### How to complete this task
All lines with the word "server" must be pulled from the entries below.

### Extracted records
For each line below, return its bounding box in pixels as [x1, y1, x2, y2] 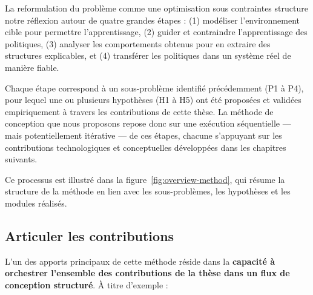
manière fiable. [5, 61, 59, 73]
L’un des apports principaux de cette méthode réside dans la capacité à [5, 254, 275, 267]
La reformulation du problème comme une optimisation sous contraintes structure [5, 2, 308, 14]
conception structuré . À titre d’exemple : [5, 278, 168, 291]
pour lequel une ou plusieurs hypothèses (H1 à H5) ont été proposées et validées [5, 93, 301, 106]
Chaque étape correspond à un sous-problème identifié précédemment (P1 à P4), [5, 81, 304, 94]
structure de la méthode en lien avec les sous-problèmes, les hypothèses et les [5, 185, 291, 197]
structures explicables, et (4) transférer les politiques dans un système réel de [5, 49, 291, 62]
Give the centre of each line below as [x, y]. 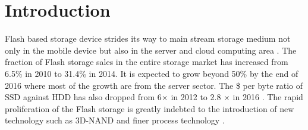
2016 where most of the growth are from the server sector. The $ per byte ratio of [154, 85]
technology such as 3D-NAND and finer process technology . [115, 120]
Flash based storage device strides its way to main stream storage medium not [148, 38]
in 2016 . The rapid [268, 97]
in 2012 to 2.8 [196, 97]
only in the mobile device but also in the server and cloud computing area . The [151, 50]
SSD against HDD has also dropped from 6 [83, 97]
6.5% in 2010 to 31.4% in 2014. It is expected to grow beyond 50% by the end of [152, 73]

---

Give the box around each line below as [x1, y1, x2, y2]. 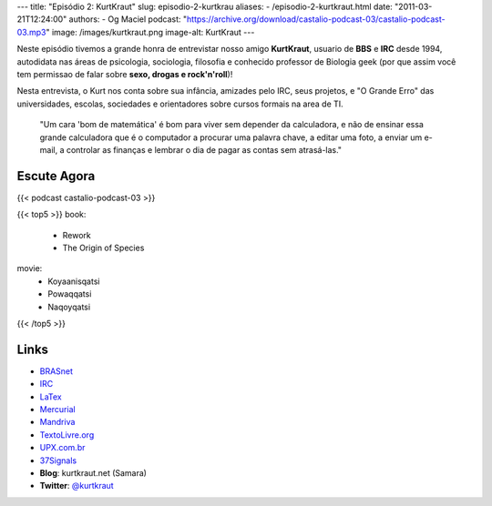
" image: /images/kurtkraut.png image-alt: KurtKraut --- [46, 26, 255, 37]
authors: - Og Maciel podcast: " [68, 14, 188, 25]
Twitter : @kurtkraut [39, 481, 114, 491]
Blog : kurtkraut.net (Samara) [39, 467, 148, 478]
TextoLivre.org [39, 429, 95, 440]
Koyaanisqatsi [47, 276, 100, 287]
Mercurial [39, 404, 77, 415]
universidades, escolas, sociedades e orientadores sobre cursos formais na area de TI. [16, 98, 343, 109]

### Response to the task
2016 where most of the growth are from the server sector. The $ per byte ratio of [154, 85]
only in the mobile device but also in the server and cloud computing area . The [151, 50]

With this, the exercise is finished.